La transposition à Internet des principes applicables à la presse en matière de prescription ne paraît pas garantir l’équilibre indispensable entre les exigences de la liberté d’expression et l’intérêt des victimes.
Les juges du fond ont essayé, sans succès jusqu’à ce jour, d’élaborer une formule plus satisfaisante. La cour d’appel de Paris, dans une décision du 15 décembre 1999, a souligné la spécificité du média Internet, concluant que la publication d’un texte litigieux relevait de la catégorie des infractions continues et que la prescription ne commençait à courir qu’à compter de la suppression du texte en cause.
La Cour de cassation a récusé cette interprétation par trois arrêts successifs, en date des 30 janvier, 16 octobre et 26 novembre 2001, retenant que le point de départ de la prescription doit être fixé à la date de la première publication c’est-à-dire, pour Internet, la mise à disposition des utilisateurs du réseau.
Le législateur s’est, lui aussi, efforcé d’avancer dans ce sens. Lors de l’examen en deuxième lecture du texte qui allait devenir la loi du 9 mars 2004 portant adaptation de la justice aux évolutions de la criminalité, le Sénat avait adopté un amendement signé par M. Robert Badinter et par Michel Dreyfus-Schmidt, à qui vous avez rendu tout à l’heure un hommage particulier, monsieur le secrétaire d’État, hommage auquel je m’associe. Cet amendement visait à porter le délai de prescription à un an pour les infractions commises par l’intermédiaire d’Internet. Cette disposition n’a été écartée que lors de l’examen du texte par la commission mixte paritaire, au motif que la question méritait une réflexion plus approfondie.
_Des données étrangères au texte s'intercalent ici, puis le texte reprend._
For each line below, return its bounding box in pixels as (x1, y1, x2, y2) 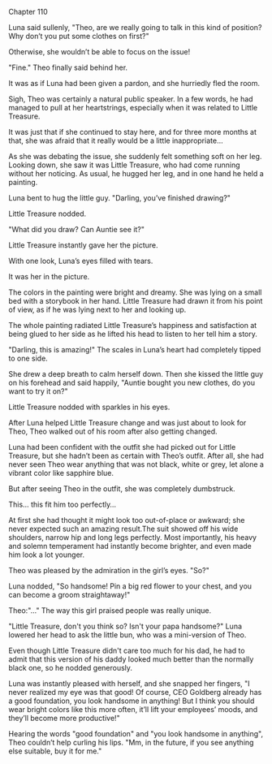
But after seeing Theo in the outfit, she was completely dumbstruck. (8, 484, 235, 494)
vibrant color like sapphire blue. (8, 468, 114, 477)
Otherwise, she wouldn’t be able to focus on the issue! (8, 47, 191, 56)
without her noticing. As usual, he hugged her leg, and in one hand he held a (8, 169, 264, 178)
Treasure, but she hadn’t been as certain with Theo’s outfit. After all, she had (8, 451, 264, 460)
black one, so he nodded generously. (8, 663, 132, 672)
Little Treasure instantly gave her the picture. (8, 240, 158, 250)
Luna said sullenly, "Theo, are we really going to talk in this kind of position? (8, 23, 262, 32)
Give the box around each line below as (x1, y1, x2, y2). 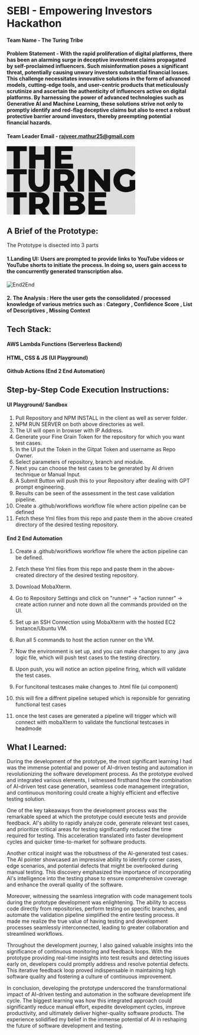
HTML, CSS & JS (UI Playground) (6, 354, 88, 361)
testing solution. (6, 795, 46, 802)
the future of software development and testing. (6, 1022, 123, 1029)
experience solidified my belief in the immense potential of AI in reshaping (6, 1016, 187, 1023)
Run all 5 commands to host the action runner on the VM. (15, 636, 155, 643)
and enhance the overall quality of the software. (6, 881, 123, 888)
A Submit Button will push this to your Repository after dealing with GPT (15, 477, 190, 484)
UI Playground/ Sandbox (6, 401, 68, 408)
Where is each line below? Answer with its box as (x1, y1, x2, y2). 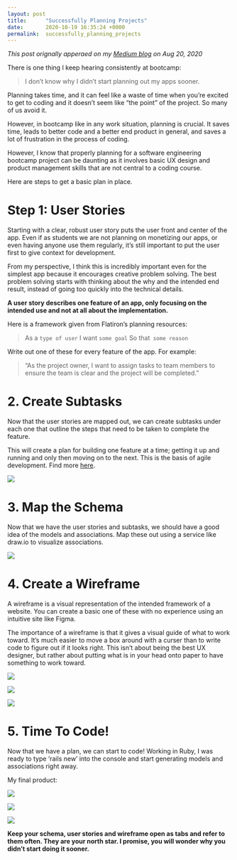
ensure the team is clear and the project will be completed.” (24, 369, 199, 377)
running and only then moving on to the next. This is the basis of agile (7, 454, 211, 462)
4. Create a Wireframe (7, 576, 140, 592)
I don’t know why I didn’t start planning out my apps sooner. (24, 77, 200, 86)
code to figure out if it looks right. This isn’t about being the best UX (7, 643, 206, 652)
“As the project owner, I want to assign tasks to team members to (24, 361, 215, 370)
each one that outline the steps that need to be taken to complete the (7, 425, 209, 433)
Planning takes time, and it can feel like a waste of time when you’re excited (7, 91, 228, 99)
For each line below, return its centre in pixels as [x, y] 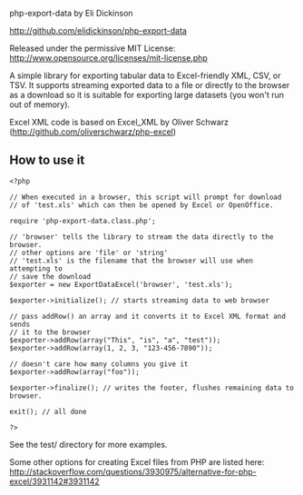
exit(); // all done [49, 411]
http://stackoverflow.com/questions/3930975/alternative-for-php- [133, 471]
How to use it [47, 160]
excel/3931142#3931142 [54, 481]
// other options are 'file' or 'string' [89, 252]
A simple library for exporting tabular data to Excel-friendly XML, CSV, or [145, 75]
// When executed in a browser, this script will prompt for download [146, 197]
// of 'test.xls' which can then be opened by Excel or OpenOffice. [142, 205]
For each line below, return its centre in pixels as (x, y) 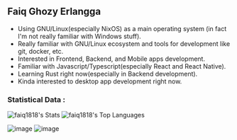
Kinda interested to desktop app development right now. (100, 81)
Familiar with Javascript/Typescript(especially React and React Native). (122, 66)
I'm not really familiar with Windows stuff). (79, 36)
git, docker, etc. (40, 51)
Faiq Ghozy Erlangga (54, 12)
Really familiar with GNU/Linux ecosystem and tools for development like (124, 43)
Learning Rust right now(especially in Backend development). (108, 74)
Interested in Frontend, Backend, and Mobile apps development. (111, 59)

Une autre tentative a été faite par notre ancien collègue René Trégouët, lors de la discussion du projet de loi pour la confiance dans l’économie numérique. Il s’agissait de fixer le point de départ de la prescription à la cessation de la mise à disposition du message sur un service de communication en ligne. Le Conseil constitutionnel a censuré cette disposition, mais tout en reconnaissant, ce qui est capital, la nécessité de prendre en compte les spécificités respectives du support papier et du support informatique. Le Conseil constitutionnel a ainsi admis le principe d’une différence de traitement entre les deux supports dès lors qu’elle demeure proportionnée.
Ce souci d’équilibre est précisément au cœur de la présente proposition de loi, qui vise à porter à un an le délai de prescription pour les infractions commises par l’intermédiaire d’un service de communication en ligne.
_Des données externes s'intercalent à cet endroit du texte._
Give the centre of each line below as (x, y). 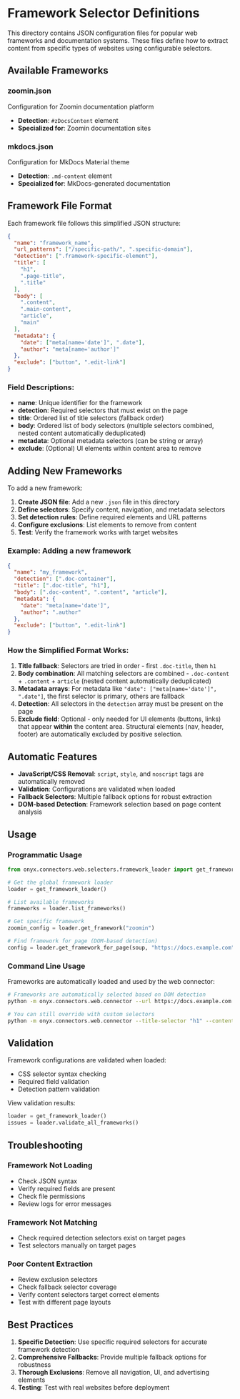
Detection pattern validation (59, 1089)
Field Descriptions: (41, 387)
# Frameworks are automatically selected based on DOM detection (106, 995)
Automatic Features (52, 756)
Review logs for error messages (65, 1204)
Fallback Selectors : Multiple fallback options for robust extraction (115, 797)
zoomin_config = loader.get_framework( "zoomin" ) (81, 928)
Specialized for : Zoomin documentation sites (84, 128)
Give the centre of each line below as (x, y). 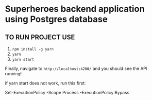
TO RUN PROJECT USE (40, 37)
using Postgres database (56, 19)
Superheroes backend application (75, 9)
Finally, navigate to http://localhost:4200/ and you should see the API (76, 68)
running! (13, 74)
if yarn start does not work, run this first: (45, 83)
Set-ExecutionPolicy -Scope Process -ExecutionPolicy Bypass (67, 92)
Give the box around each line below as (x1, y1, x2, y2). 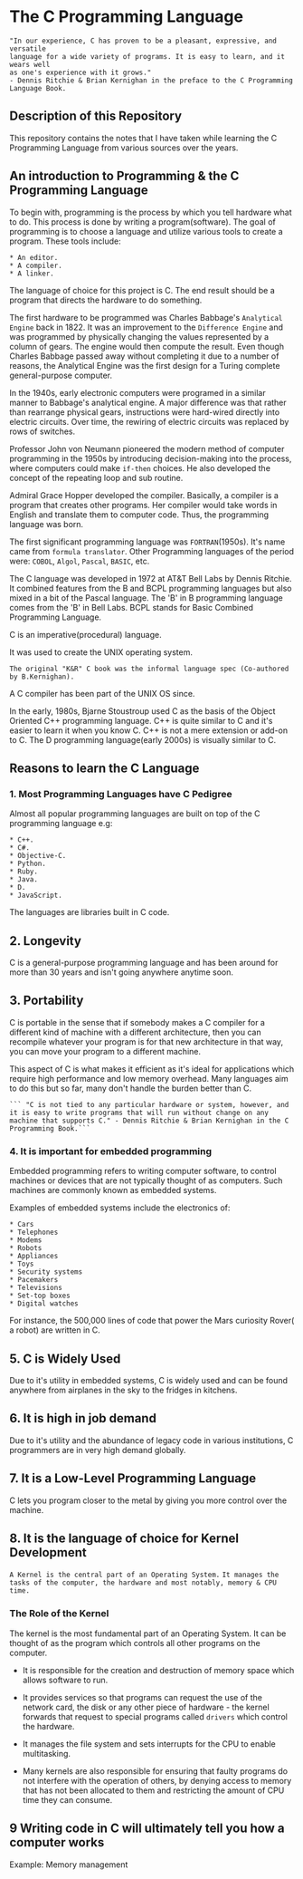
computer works (9, 1835, 105, 1850)
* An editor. (9, 253, 59, 262)
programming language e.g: (9, 818, 113, 829)
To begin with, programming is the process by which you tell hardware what (9, 207, 292, 217)
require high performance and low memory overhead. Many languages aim (9, 1073, 289, 1084)
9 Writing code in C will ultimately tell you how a (9, 1821, 285, 1836)
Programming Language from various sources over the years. (9, 142, 239, 153)
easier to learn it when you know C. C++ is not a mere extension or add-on (9, 725, 288, 736)

C’est la bonne mesure et la durée retenue donne à la personne visée par les propos incriminés plus de temps pour en prendre connaissance et, le cas échéant, pour saisir la justice, même si le délai reste très en-deçà des trois ans prévus pour les délits de droit commun.
La rédaction présentée par M. Cléach et ses collègues apporte une précision utile au regard de la jurisprudence du Conseil constitutionnel dans la mesure où elle indique que l’allongement du délai de prescription ne s’applique pas en cas de reproduction sur Internet « du contenu d’une publication diffusée sur support papier ». C’est un point important, car la plupart des journaux disposent d’une édition en ligne. L’allongement du délai de prescription pour les messages diffusés sur Internet aurait pour effet de mettre en cause la garantie que représente pour les entreprises de presse le délai de prescription de trois mois. Il est donc souhaitable que le délai d’un an ne concerne que les données diffusées exclusivement sur Internet.
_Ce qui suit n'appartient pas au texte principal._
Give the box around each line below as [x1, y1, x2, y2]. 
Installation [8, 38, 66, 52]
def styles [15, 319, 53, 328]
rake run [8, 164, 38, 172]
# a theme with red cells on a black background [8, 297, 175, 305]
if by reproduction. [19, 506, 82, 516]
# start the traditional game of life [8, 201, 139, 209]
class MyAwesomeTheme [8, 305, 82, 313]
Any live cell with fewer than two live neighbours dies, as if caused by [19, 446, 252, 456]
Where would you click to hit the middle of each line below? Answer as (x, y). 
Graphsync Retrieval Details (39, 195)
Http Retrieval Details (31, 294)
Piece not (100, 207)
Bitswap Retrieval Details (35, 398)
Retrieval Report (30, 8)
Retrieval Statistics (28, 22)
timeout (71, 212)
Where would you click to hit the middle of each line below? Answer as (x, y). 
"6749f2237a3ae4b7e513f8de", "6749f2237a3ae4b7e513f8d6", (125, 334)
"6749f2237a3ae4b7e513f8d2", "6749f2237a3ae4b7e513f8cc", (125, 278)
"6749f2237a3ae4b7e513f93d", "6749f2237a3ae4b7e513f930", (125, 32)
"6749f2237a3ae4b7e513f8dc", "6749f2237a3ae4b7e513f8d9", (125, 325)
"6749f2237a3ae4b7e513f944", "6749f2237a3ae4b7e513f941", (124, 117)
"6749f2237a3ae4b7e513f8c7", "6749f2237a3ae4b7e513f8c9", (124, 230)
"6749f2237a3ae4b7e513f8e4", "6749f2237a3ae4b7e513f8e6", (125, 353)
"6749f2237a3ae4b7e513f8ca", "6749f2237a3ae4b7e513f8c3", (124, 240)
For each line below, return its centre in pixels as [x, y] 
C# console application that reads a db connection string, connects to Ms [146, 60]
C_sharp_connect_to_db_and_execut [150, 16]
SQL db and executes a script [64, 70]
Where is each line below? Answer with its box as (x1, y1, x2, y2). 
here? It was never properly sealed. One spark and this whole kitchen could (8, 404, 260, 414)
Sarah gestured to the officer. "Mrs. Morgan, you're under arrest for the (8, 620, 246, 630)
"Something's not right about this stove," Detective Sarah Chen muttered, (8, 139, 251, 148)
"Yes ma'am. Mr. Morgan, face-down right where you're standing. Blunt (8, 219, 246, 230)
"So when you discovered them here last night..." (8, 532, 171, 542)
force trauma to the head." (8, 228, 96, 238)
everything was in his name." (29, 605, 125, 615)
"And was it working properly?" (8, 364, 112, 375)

Au terme d’un large débat, la commission a souhaité préciser cette exception en l’appliquant aux seules publications de presse légalement déclarées.
Mes chers collègues, sous le bénéfice de ces explications, et sous réserve du vote de l’amendement qui sera présenté tout à l'heure, la commission vous invite à adopter les conclusions de la commission des lois sur la présente proposition de loi.